• [Material for this exercise]

■ ■ ■

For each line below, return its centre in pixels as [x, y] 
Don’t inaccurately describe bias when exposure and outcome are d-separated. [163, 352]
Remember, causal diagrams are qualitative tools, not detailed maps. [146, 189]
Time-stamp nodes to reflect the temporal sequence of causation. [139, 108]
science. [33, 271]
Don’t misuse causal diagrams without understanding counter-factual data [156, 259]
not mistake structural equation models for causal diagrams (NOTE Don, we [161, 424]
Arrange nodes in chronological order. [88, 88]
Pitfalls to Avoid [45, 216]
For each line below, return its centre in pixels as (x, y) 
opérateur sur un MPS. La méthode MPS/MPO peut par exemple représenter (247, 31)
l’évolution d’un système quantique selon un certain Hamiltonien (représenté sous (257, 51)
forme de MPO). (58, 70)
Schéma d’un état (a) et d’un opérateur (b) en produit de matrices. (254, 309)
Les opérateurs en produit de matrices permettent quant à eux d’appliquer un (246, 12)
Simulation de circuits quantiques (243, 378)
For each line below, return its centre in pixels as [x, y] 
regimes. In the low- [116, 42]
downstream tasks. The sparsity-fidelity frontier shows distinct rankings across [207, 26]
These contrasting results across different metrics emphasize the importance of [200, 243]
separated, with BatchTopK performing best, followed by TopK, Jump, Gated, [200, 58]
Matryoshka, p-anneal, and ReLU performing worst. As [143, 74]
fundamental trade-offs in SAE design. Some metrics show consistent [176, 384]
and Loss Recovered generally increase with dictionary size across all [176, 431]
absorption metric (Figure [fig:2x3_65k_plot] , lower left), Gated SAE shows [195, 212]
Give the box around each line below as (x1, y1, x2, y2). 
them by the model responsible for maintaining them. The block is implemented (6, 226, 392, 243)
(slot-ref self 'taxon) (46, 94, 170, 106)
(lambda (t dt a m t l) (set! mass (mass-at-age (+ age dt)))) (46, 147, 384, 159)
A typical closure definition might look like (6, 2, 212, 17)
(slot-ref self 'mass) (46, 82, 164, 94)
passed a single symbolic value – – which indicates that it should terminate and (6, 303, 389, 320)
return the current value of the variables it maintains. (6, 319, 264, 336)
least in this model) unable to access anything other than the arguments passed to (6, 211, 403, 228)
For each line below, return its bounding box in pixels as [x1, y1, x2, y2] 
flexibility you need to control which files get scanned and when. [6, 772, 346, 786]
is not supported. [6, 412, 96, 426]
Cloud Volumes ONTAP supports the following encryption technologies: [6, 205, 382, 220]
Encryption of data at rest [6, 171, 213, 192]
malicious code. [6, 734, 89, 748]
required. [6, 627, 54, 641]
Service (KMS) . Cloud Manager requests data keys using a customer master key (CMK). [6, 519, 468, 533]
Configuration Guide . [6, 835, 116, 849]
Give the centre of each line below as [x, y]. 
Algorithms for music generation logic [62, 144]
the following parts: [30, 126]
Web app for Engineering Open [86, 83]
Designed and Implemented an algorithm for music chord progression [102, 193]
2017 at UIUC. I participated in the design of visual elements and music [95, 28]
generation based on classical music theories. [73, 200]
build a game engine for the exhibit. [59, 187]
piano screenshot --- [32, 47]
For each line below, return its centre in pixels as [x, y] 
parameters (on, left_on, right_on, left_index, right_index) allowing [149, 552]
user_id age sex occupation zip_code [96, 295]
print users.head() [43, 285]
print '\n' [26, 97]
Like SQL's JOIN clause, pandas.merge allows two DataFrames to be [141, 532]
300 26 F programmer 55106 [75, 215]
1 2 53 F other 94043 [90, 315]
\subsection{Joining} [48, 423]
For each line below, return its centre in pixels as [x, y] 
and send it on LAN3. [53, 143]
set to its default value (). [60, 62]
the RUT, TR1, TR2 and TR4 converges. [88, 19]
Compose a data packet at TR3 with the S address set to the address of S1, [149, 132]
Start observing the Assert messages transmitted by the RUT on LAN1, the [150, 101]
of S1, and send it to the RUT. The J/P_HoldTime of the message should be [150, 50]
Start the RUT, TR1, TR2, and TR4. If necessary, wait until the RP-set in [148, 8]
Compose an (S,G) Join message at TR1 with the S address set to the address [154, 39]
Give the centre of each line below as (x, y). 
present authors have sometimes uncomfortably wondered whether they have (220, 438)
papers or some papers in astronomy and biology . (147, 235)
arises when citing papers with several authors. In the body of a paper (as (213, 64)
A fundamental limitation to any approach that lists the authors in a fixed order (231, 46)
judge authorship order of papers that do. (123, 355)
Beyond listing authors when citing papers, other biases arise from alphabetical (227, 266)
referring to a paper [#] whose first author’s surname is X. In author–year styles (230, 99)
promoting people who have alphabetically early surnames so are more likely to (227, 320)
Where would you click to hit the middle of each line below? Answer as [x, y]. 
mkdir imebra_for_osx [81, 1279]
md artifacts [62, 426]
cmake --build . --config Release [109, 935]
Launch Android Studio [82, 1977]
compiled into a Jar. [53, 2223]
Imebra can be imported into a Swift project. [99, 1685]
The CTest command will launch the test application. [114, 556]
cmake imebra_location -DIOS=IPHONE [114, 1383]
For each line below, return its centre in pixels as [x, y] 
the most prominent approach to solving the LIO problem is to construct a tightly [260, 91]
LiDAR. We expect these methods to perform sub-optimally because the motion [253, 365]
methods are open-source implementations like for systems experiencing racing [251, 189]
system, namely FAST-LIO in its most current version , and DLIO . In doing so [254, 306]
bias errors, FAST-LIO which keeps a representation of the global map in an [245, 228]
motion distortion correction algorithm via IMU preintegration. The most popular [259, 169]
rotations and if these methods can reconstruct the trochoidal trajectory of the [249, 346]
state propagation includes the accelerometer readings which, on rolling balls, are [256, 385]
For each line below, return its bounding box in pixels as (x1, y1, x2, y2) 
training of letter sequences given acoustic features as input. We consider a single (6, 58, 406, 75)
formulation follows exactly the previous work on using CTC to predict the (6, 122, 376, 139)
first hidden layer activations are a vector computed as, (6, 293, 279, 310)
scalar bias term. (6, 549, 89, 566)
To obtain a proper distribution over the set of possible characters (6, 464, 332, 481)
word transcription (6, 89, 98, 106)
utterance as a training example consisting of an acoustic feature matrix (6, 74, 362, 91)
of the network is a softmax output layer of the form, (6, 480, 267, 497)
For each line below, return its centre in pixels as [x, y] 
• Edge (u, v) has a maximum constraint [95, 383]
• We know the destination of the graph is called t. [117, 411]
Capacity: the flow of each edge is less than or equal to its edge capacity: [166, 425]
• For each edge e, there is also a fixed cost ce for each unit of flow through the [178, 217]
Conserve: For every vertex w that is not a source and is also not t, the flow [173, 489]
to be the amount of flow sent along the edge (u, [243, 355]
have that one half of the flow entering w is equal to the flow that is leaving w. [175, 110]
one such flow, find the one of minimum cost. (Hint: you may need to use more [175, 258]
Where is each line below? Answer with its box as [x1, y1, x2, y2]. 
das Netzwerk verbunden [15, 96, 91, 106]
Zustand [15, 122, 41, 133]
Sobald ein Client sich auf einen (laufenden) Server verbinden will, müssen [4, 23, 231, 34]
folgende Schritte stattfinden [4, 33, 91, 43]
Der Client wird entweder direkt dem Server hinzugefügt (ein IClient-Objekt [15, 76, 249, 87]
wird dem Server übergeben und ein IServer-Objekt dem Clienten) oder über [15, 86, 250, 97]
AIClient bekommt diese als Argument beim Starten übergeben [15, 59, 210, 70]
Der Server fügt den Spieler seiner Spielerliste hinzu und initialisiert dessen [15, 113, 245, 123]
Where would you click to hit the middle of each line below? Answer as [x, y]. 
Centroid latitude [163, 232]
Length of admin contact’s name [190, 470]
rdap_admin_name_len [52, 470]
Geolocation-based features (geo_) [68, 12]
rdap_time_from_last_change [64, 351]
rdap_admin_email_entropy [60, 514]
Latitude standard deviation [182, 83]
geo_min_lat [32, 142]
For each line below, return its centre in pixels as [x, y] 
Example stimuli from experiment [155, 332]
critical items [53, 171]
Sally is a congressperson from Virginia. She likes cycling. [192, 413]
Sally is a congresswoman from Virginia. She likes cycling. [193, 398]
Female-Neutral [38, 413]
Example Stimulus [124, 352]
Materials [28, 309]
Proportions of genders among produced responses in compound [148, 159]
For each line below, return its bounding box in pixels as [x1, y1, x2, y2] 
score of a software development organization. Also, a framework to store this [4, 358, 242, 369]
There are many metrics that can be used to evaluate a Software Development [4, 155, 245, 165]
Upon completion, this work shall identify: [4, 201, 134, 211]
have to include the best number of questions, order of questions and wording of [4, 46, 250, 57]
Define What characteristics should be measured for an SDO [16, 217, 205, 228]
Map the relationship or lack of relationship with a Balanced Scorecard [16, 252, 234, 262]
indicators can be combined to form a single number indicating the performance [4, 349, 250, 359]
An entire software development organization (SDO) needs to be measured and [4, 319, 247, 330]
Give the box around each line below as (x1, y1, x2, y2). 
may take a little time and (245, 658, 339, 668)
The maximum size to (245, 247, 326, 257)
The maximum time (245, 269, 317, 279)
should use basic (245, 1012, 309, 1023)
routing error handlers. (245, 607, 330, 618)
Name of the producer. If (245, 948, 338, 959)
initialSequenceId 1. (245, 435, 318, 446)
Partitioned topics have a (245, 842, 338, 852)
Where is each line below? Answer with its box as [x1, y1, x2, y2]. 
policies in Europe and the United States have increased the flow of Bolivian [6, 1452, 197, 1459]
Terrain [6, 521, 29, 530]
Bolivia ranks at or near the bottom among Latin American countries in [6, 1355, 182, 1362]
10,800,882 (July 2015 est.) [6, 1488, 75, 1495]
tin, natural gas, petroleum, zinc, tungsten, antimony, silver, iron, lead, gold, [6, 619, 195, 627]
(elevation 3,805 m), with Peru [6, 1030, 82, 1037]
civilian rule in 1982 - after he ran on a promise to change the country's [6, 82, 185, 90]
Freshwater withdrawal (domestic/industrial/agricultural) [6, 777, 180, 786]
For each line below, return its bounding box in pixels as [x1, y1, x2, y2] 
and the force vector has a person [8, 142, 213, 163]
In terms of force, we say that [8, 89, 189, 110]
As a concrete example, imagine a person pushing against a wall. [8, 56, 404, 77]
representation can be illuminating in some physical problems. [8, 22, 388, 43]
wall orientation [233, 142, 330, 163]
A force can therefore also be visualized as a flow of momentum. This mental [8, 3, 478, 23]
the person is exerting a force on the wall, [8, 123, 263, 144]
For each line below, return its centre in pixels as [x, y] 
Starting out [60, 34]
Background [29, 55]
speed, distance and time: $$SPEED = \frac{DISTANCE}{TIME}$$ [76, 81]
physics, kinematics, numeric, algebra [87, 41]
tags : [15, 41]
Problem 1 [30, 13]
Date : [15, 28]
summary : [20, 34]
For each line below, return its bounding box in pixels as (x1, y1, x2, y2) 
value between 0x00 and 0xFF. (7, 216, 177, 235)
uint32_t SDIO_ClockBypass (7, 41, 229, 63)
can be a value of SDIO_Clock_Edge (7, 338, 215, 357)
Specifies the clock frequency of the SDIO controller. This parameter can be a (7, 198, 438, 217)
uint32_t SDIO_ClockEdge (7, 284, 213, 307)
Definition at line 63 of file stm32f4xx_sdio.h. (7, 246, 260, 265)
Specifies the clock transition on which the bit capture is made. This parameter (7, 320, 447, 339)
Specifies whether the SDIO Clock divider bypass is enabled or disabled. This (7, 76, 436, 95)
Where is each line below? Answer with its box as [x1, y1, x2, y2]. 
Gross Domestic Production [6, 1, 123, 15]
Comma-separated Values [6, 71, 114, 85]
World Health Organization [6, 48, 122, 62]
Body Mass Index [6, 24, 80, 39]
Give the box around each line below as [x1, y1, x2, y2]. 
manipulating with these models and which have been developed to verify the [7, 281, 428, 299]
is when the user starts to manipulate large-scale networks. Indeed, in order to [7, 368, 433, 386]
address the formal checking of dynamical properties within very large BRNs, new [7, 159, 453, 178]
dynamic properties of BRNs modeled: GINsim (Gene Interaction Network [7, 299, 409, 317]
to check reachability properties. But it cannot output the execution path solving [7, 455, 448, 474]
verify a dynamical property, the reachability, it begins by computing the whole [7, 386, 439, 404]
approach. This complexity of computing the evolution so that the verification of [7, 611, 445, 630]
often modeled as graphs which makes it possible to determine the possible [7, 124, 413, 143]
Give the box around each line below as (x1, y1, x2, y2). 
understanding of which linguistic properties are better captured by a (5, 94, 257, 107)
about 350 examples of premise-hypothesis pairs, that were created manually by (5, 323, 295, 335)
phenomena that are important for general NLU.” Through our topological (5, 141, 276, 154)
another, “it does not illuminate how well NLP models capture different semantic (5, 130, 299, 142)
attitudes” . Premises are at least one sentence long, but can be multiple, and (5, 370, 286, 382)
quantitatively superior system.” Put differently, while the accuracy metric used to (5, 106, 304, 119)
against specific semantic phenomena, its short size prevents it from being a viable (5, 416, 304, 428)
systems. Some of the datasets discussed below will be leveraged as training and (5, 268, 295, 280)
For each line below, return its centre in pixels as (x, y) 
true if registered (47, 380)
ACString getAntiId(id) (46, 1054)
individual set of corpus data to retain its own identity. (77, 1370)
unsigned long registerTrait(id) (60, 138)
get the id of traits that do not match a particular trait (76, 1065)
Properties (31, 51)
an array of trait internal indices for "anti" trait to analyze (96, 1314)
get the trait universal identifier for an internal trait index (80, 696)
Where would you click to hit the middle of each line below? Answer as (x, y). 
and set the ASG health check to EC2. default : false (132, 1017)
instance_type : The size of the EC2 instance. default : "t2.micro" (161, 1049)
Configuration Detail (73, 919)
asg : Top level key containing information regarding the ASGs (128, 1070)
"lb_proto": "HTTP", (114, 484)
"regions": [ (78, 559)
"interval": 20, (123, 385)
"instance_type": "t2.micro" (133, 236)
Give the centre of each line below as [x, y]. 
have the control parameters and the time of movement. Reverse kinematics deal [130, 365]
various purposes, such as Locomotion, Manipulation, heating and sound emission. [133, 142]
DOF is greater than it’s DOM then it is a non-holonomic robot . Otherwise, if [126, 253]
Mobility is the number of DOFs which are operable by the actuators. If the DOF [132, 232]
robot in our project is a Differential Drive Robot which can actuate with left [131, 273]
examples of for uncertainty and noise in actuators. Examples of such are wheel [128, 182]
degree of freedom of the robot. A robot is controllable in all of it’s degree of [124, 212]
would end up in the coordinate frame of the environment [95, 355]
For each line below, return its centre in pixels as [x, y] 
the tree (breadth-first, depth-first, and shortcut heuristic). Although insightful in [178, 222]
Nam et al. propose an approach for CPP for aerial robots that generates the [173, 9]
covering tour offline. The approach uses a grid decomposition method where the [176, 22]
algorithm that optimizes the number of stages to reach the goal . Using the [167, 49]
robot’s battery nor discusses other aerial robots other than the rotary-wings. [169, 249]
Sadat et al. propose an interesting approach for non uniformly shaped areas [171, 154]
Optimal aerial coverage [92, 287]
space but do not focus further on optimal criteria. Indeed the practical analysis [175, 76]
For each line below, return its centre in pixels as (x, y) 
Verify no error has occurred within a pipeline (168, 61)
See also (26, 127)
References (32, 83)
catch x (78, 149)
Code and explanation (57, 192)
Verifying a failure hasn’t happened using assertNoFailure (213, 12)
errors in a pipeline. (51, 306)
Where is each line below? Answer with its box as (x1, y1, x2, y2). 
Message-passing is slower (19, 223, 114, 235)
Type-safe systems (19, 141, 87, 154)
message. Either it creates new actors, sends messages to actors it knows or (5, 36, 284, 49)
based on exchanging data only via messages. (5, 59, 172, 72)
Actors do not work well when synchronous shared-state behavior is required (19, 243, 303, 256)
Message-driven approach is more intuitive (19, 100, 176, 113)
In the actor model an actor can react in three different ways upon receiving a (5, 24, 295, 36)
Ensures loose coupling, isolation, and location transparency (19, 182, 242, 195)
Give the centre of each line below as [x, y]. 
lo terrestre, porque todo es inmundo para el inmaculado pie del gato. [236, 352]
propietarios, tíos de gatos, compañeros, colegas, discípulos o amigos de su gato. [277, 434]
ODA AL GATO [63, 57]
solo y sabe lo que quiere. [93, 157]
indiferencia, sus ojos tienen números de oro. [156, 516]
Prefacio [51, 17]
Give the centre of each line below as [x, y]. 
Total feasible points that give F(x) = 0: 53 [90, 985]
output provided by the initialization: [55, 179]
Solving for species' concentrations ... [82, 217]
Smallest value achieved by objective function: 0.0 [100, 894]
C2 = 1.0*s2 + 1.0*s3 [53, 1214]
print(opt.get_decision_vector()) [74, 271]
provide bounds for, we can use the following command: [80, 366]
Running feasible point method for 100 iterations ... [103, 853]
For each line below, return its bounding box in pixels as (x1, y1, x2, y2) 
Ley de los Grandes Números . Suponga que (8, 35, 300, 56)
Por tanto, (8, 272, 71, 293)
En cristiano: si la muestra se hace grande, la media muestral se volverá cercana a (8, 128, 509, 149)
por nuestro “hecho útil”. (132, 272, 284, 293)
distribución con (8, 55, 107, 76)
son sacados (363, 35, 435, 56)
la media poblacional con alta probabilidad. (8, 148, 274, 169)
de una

■ ■ ■

• [Task details] Whenever a line in the listing above includes the word "propose", return that line.

• [Answer section]
Nam et al. propose an approach for CPP for aerial robots that generates the [173, 9]
Sadat et al. propose an interesting approach for non uniformly shaped areas [171, 154]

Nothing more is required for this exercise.